Start of SUPPLIED DATA

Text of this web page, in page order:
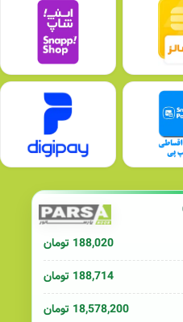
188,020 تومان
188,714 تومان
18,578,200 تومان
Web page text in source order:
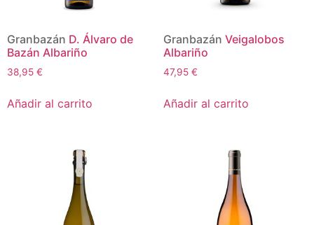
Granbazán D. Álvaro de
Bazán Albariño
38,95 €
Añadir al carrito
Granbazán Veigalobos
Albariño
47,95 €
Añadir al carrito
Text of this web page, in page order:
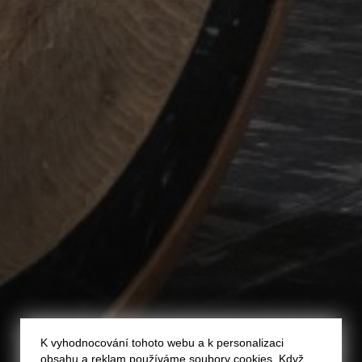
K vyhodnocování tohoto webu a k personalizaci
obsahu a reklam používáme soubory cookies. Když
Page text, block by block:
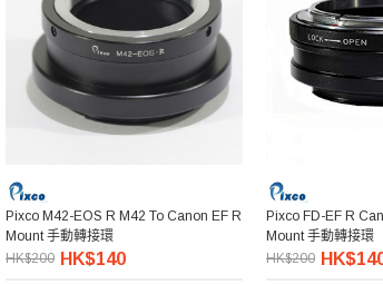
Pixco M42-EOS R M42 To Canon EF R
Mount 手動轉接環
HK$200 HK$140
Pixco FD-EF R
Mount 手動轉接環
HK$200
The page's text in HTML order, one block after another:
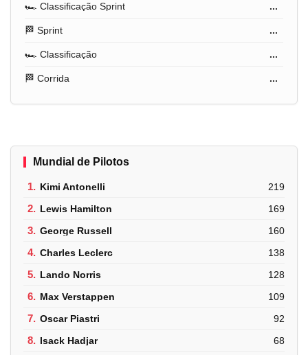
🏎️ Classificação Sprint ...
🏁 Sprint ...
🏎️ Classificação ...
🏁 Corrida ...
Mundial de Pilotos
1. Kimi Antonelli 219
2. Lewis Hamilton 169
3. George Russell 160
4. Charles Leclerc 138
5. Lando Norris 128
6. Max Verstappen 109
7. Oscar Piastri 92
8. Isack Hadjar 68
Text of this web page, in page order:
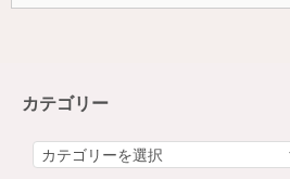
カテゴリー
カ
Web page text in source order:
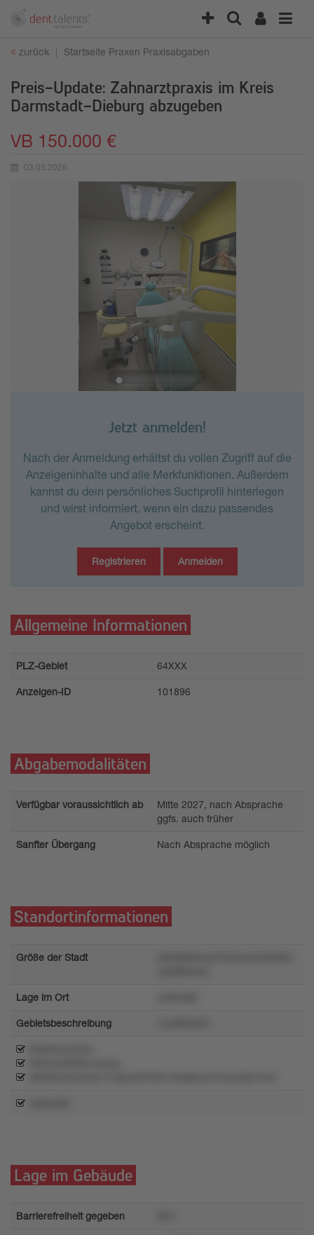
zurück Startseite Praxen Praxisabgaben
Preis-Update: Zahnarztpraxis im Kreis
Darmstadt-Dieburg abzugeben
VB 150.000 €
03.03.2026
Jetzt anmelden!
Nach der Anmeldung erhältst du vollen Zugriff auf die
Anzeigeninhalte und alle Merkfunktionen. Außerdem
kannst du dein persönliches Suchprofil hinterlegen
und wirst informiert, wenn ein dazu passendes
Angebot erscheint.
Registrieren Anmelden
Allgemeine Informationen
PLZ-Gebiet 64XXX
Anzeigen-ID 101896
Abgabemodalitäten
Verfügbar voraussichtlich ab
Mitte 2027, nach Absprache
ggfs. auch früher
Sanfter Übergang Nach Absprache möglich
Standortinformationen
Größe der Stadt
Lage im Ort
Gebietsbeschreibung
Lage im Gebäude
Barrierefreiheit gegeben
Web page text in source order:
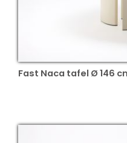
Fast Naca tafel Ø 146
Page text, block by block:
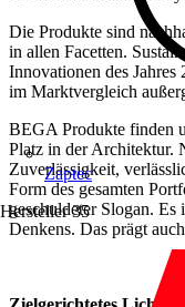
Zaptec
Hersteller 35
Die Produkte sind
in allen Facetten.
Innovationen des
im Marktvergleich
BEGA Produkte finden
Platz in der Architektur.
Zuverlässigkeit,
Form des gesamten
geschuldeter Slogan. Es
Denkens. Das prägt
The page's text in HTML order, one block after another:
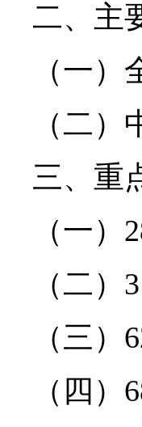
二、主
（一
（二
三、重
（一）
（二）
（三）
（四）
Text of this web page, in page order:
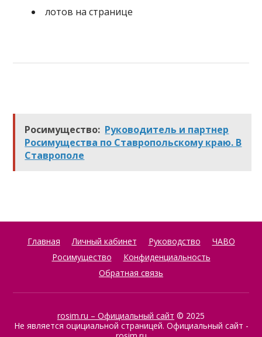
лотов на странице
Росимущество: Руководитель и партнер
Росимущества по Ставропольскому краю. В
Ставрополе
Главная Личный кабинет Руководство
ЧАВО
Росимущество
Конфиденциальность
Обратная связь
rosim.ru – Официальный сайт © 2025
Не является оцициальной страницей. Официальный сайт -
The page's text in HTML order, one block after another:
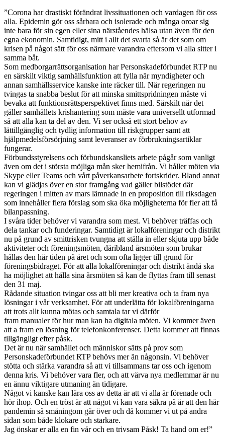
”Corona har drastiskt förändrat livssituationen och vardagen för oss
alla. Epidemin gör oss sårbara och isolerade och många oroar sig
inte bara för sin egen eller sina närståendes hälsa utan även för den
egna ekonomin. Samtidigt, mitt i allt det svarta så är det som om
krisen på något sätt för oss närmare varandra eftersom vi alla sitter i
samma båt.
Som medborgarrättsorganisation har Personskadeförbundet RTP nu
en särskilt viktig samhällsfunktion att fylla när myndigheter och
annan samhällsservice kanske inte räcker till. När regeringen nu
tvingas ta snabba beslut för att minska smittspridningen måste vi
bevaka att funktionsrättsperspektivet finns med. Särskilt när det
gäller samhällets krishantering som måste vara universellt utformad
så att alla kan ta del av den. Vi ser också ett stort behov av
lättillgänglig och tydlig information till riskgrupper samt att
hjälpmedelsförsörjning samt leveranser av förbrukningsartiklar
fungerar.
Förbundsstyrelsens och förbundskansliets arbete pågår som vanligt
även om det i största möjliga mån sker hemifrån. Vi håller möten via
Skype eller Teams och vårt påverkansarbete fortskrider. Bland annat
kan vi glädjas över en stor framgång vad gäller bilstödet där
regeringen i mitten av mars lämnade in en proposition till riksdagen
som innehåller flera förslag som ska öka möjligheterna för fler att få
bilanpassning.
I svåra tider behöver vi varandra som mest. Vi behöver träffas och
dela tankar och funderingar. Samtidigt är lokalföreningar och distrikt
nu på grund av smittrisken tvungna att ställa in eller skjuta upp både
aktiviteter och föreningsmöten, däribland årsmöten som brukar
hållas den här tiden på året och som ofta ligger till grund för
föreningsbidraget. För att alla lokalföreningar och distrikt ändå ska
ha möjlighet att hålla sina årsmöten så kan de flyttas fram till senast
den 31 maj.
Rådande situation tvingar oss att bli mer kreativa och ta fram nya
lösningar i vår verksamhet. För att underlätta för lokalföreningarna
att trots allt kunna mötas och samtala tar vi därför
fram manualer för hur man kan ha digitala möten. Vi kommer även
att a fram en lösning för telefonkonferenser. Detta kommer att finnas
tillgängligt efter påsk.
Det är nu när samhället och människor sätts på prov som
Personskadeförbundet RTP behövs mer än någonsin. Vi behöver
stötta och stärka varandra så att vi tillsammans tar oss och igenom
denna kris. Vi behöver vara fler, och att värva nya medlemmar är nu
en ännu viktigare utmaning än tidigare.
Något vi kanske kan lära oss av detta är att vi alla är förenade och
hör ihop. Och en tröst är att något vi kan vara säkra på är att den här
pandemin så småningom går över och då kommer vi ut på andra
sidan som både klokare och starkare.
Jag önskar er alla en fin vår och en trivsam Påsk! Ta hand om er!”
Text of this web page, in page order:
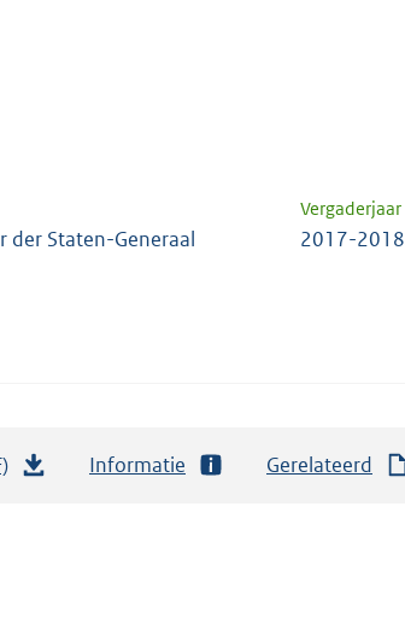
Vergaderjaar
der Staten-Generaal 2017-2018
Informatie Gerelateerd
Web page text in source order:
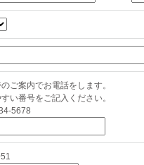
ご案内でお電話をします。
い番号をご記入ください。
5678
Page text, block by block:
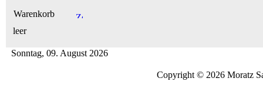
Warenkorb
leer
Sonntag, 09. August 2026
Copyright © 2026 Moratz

End of SUPPLIED DATA

WHAT NEEDS TO BE DONE ->
Take the lines above from the one containing "lättillgänglig och tydlig" down to the one containing "även om det", and transcribe them exactly, both ends included.

ANSWER SPACE ->
lättillgänglig och tydlig information till riskgrupper samt att
hjälpmedelsförsörjning samt leveranser av förbrukningsartiklar
fungerar.
Förbundsstyrelsens och förbundskansliets arbete pågår som vanligt
även om det i största möjliga mån sker hemifrån. Vi håller möten via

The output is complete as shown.